Objective: The aim of this study is to introduce multitask learning techniques to improve the application's performance on NLU tasks, especially intent classification and NER in specific domains.
Methods: To achieve the language understanding capability, a strategy is to combine the intent classification and entity recognition tasks by using a shared model based on the shared representation and task dependencies. This approach is known as multitask learning and leverages the collaborative interaction between these related tasks to enhance performance. The proposed learning architecture is designed to be adaptable to various NLU-based applications, but in this work are discussed use cases in chatbots.

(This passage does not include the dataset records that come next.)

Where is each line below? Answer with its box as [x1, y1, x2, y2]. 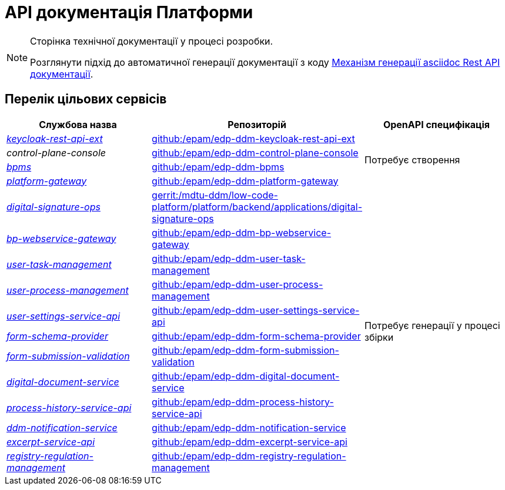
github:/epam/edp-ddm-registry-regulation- [152, 449, 346, 462]
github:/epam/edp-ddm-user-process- [152, 278, 323, 290]
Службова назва [39, 118, 117, 130]
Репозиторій [228, 118, 286, 130]
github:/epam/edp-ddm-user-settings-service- [152, 304, 360, 316]
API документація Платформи [5, 2, 253, 22]
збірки [364, 331, 394, 343]
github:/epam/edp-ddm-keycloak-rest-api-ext [152, 132, 355, 145]
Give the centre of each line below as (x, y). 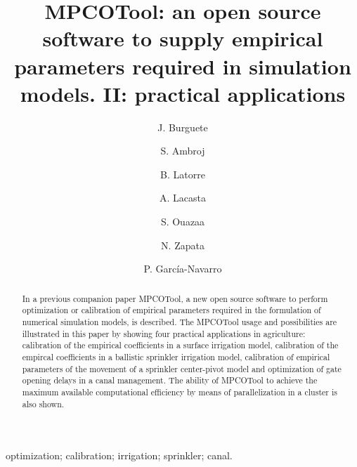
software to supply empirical (183, 38)
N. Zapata (183, 245)
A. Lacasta (183, 198)
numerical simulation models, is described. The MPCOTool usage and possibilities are (180, 321)
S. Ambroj (183, 151)
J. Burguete (183, 127)
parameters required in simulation (183, 66)
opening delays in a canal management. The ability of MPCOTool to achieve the (170, 380)
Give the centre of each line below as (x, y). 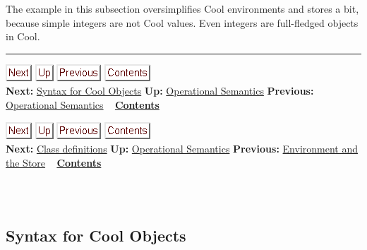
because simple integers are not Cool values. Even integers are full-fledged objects (182, 22)
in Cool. (23, 36)
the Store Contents (54, 162)
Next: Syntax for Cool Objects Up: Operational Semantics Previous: (160, 91)
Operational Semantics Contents (83, 104)
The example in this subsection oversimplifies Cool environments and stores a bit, (182, 8)
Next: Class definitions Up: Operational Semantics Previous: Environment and (182, 149)
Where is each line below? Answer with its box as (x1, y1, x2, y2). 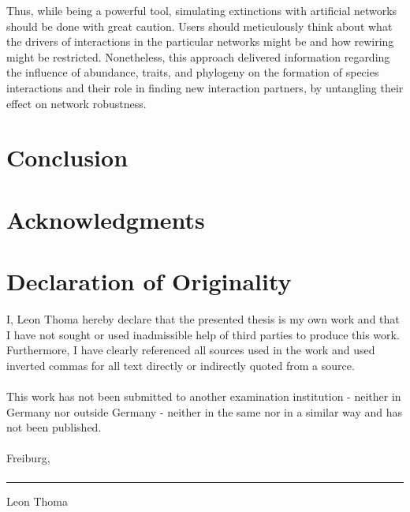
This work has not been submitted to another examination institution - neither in (6, 388, 401, 404)
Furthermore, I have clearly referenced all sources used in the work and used (6, 342, 375, 358)
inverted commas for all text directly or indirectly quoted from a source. (6, 357, 355, 373)
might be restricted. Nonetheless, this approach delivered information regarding (6, 48, 390, 65)
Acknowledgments (6, 203, 205, 235)
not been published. (6, 419, 102, 435)
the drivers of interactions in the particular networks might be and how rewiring (6, 33, 394, 50)
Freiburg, (6, 450, 50, 466)

Results: The results show the effectiveness of the proposed approach by following several experiments, both from intent classification and named entity recognitions. The multitask learning capabilities highlight the potential of multi-task learning in chatbot systems for close domains. The optimal hyperparameters consist of a warm-up step of 60, an early stopping probability of 10, a weight decay of 0.001, a Named Entity Recognition (NER) loss weight of 0.58, and an intention classification loss weight of 0.4.
Conclusion: The performance of Dual Intent and Entity Transformer (DIET) for both tasks—intent classification and named entity recognition—is highly dependent on the data. This leads to various capabilities for the hyperparameter combinations. Our proposed model architecture significantly outperforms previous studies based on common evaluation metrics.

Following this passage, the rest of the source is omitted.